I would like to solve a interesting fundamental problem in Sport Analytic but a bit lost atm… hopefully somebody here could help to evaluate my approach or could point out for me a different direction. I wanted to create a deep learning model to learn the homography of a hockey video footage to map it to the rink model, something similar to this: https://www.youtube.com/watch?v=9pUjkdiS9HE …

I have think of this problem in mind for months and doing quite a lot of research, found out the the traditional approach using features detection & RANSAC to find the Homography between the consecutive frame kind of work, but I think that this can be solve using Deep Learning as well.
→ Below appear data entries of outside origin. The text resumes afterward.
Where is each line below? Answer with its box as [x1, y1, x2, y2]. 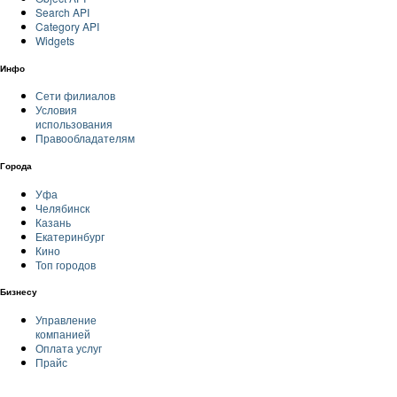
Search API [35, 4, 90, 20]
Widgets [35, 33, 74, 49]
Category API [35, 19, 99, 35]
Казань [35, 214, 71, 230]
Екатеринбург [35, 228, 105, 244]
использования [35, 116, 113, 132]
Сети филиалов [35, 88, 115, 104]
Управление [35, 311, 97, 327]

The solution I have in mind so far is kind of similar to Facial Keypoints detection:

- Define a set of keypoints in the rink model, like
`(kp1, kp2, kp3...)`

and they are always in fixed positions. (mostly corners & points that help the model able to differentiate) - Design a CNN that will learn to detect these positions in the video footage and then find the top 4 points and do a
`warpPerspective`

to the rink model.

I think the CNN will basically similar to the Facial Keypoints Detection, but the different is that I don’t have the whole rink at a time (compare with the whole face), but only a part of the rink. Hopefully that won’t be a problem for the network to learn. I hope that the model can also learn of the spacial structure of those keypoints.

Do you think my approach above is feasible? I really appreciate your help!

Many Thanks,

Anh